Genetics also play a factor into it as well. Everyone's body responds to workouts as well. For example; two people can have the same diet and workout but their bodies will look differently. Metabolism, genetics and bone structure/alignment are all factors into how your body will respond to resistance training.


----------



## 666 (Dec 30, 2017)

I know, but there are weight classes for a reason. Otherwise we'd see boxing matches between a 60kg and a 120kg guy.
I bring this stuff up because Oyama himself was pretty solid. If it was a disadvantage he just could've loose some weight.
I'm not referring to roid users with big *** muscles, beyond natural limits.


----------



## Headhunter (Dec 30, 2017)

666 said:


> I know, but there are weight classes for a reason. Otherwise we'd see boxing matches between a 60kg and a 120kg guy.
> I bring this stuff up because Oyama himself was pretty solid. If it was a disadvantage he just could've loose some weight.
> I'm not referring to roid users with big *** muscles, beyond natural limits.


No one has said it's a disadvantage but its also not necessary either. Again one ill always say look at the early UFC tournaments no weight classes and all won by the smallest guy


----------



## 666 (Dec 30, 2017)

Headhunter said:


> No one has said it's a disadvantage but its also not necessary either. Again one ill always say look at the early UFC tournaments no weight classes and all won by the smallest guy


Please send me some links, and not that one fight with the 600 pound dude or anything like that, because that's not what I meant.
I've seen some of the fights but it's not like they are small for their height, it's just that the other guy is even taller and bigger lol.
So that's what I mean, the smaller guys still have a foundation.


----------



## Headhunter (Dec 30, 2017)

666 said:


> Please send me some links, and not that one fight with the 600 pound dude or anything like that, because that's not what I meant.
> I've seen some of the fights but it's not like they are small for their height, it's just that the other guy is even taller and bigger lol.
> So that's what I mean, the smaller guys still have a foundation.

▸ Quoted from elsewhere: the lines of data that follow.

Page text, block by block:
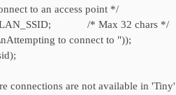
to an access point */
/* Max 32 chars */
to connect to "));
connections are not available in
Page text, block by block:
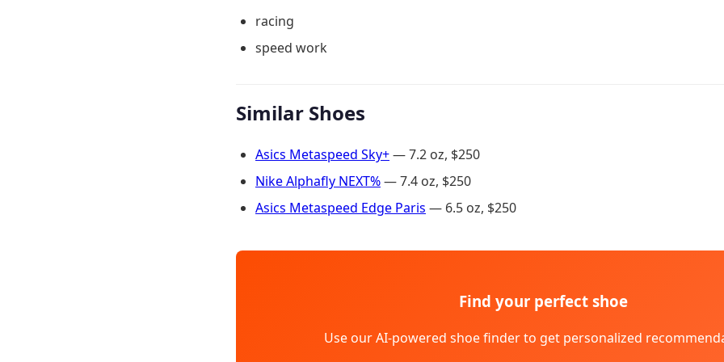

Just type in Royce Gracie highlights you'll find hundreds of them but here's the biggest example


----------



## Buka (Dec 30, 2017)

Welcome to MartialTalk, 666.

I'm not sure about Kyokushin guys lifting or not lifting. Probably some do and some don't.
Do you have any thoughts on it?


----------



## drop bear (Dec 30, 2017)

Sam Greco?

Andy Hug?


----------



## Headhunter (Dec 30, 2017)

Also another thing you have to think about, how do you know how big or strong someone is...I mean how many kyokushin guys do you see without their shirts on? A GI can make anyone look not so big. Myself I know I'm strong but I also know I look skinny as hell in normal clothes


----------



## drop bear (Dec 30, 2017)

Headhunter said:


> Also another thing you have to think about, how do you know how big or strong someone is...I mean how many kyokushin guys do you see without their shirts on? A GI can make anyone look not so big. Myself I know I'm strong but I also know I look skinny as hell in normal clothes


----------



## JR 137 (Dec 30, 2017)

Kenji Midori was 5’5 and 154 lbs when he won the 5th Kyokushin World Open Championship.  The reason this is significant is because he was by far the lightest person to ever win it.  I’m quite sure he was single-digit body fat at that time too.  So his 154 lbs isn’t an everyday person’s 154 lbs.

Have you seen Fighting Black Kings?  That movie shows guys from all over getting ready for the 1st World championship.  The Japanese guys may have been shorter and smaller framed compared to Willie Williams and Charles Martin, but they were on par with pretty much everyone else.  Katsuaki Sato was a bit bigger than most of the Japanese, but not much.  According to google, he was almost 5’11 and 183 lbs.  Not small IMO, and he did a lot of weight training.

Look at the more recent guys - Hajime Kazuki, Francisco Filho, Ewerton Teixeira, Artur Hovanissyan.  They’re quite big.  When they’re standing next to each other and in gis, it’s not easy to tell how big these guys really are.

And who could forget the most famous Kyokushin fighter of all time - Dolph Lundgren... aka Ivan Drago.


----------



## 666 (Dec 30, 2017)

JR 137 said:


> Have you seen Fighting Black Kings?


No, I will watch it tho thanks.


----------



## JR 137 (Dec 30, 2017)

666 said:


> No, I will watch it tho thanks.


Last I knew, it was streaming on Amazon Instant Video for free to Prime members under the title The Strongest Karate.  If not, it’s about $7 or so to buy in SD.  If you’re a Kyokushin guy, it’s a must have.  As I said in s few other threads, it’s part Kyokushin propaganda film, part blaxploitation film set to 70s-style porn music, and all Kyokushin badassery.  The editing sucks, the commentary is a bit suspect, and the audio sync seems to be off, but all of that makes it even better.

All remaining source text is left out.